Fair data

What are the FAIR Data Principles?

The FAIR principles are a set of guidelines for making data more discoverable, accessible, interoperable, and reusable. The principles are intended to help organizations and individuals maximise the value of their data by making it easier to find, access, and use.

The FAIR principles were published in Nature in 2016 to address the difficulties in reproducing scientific research. Funding organisations, publishers, and governmental agencies are increasingly beginning to require data management plans for data generated in research. This means that if you find a scientific paper and want to reproduce the study, you should be able to reproduce the research with minimal friction.

How is Harmony following FAIR principles?

Harmony’s data is Findable

The Harmony project is registered with the Open Science Foundation. With the exception of copyrighted protocols such as Beck’s Anxiety Inventory, all datasets (protocols) used in the development and testing of Harmony is available on our Github repository which is public access. Datasets not provided in raw form is provided in a shell script which downloads documents from the web. The evaluation set from McElroy et al is provided in the Github repository.

F1. (Meta)data are assigned a globally unique and persistent identifier – The unique identifier for the Harmony project is https://osf.io/bct6k/ with the Open Science Foundation. The OSF profile links to Harmony’s Github page. The Github repository contains a folder of hard coded questionnaires where each questionnaire is in CSV format which serves as the unique ID. For raw PDF questionnaires available on the internet, a shell script is supplied which downloads each data file to an exact filename which serves as a unique identifier.
F2. Data are described with rich metadata – The OSF profile contains all relevant metadata on the project. The spreadsheet Final harmonised item tool EM.xlsx in the repository has a descriptions tab.
F3. Metadata clearly and explicitly include the identifier of the data they describe – the OSF profile links to Github and the Github URL is the unique identifier of the Github repository. All references to a questionnaire refer to the file name in the same format such as GHQ 12 English.
F4. (Meta)data are registered or indexed in a searchable resource – the OSF profile is searchable. In the Github repository, the files are downloaded by the shell script into a folder and there is a script to extract all data into a txt format which is searchable.

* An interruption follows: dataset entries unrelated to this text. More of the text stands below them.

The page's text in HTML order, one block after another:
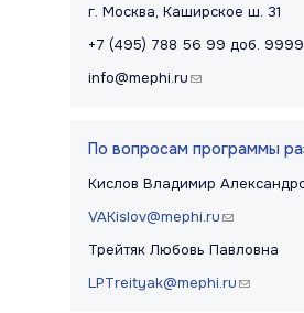
г. Москва, Каширское ш. 31
+7 (495) 788 56 99 доб. 9999
info@mephi.ru(link sends e-mail)
По вопросам программы
Кислов Владимир
VAKislov@mephi.ru(link sends
Трейтяк Любовь Павловна
LPTreityak@mephi.ru(link
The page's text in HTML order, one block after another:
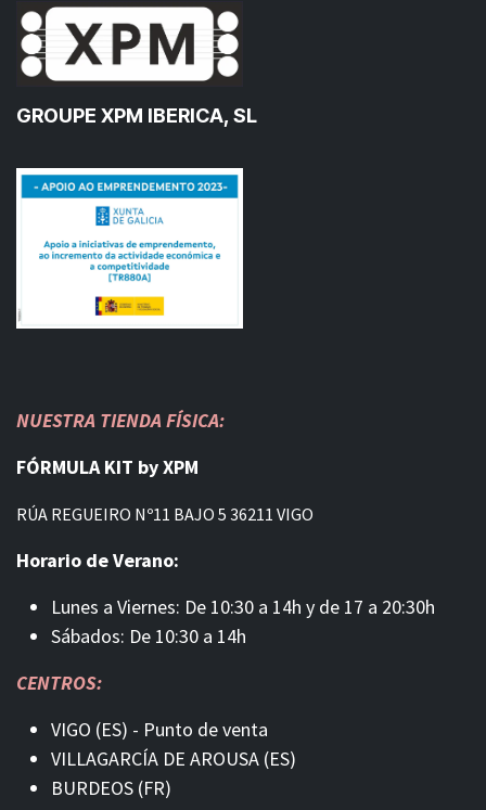
GROUPE XPM IBERICA, SL
NUESTRA TIENDA FÍSICA:
FÓRMULA KIT by XPM
RÚA REGUEIRO Nº11 BAJO 5 36211 VIGO
Horario de Verano:
Lunes a Viernes: De 10:30 a 14h y de 17 a 20:30h
Sábados: De 10:30 a 14h
CENTROS:
VIGO (ES) - Punto de venta
VILLAGARCÍA DE AROUSA (ES)
BURDEOS (FR)

Harmony’s data is Accessible

Since our dataset is public access on the Github repository, once a user has cloned (downloaded) the repository and run the shell script, all documents will be on their computer.

A1. (Meta)data are retrievable by their identifier using a standardised communications protocol – Harmony can be downloaded by cloning the Github repository. The script to download any extra questionnaires not supplied with Harmony is included in the Github repository.
A2. Metadata are accessible, even when the data are no longer available – since the unique ID of Harmony is the OSF profile, if Harmony were to be hosted elsewhere the OSF profile would remain with relevant metadata. The list of protocols for testing is included in the shell script. All protocols without open-access restrictions are included in this folder.

Harmony’s data is Interoperable

Data is downloaded in PDF format and the library Apache Tika is used to convert to raw text format. There are no interoperability issues with raw text format.

I1. (Meta)data use a formal, accessible, shared, and broadly applicable language for knowledge representation. – all questionnaires are converted to a single structure where the text of a question is in one column.
I2. (Meta)data use vocabularies that follow FAIR principles. – You can read the data schema here.
I3. (Meta)data include qualified references to other (meta)data – this item is not applicable since no datasets build on other datasets.

Harmony’s data is Reusable

Harmony is released under the MIT License, which allows commercial use, modification, distribution, and private use of the tool and data.

R1. (Meta)data are richly described with a plurality of accurate and relevant attributes – our project Github page has information about the project, while the source repository has a LICENCE and README.md containing all relevant information about the project and reusability.

References

Wilkinson, Mark D., et al. “The FAIR Guiding Principles for scientific data management and stewardship.” Scientific data 3.1 (2016): 1-9.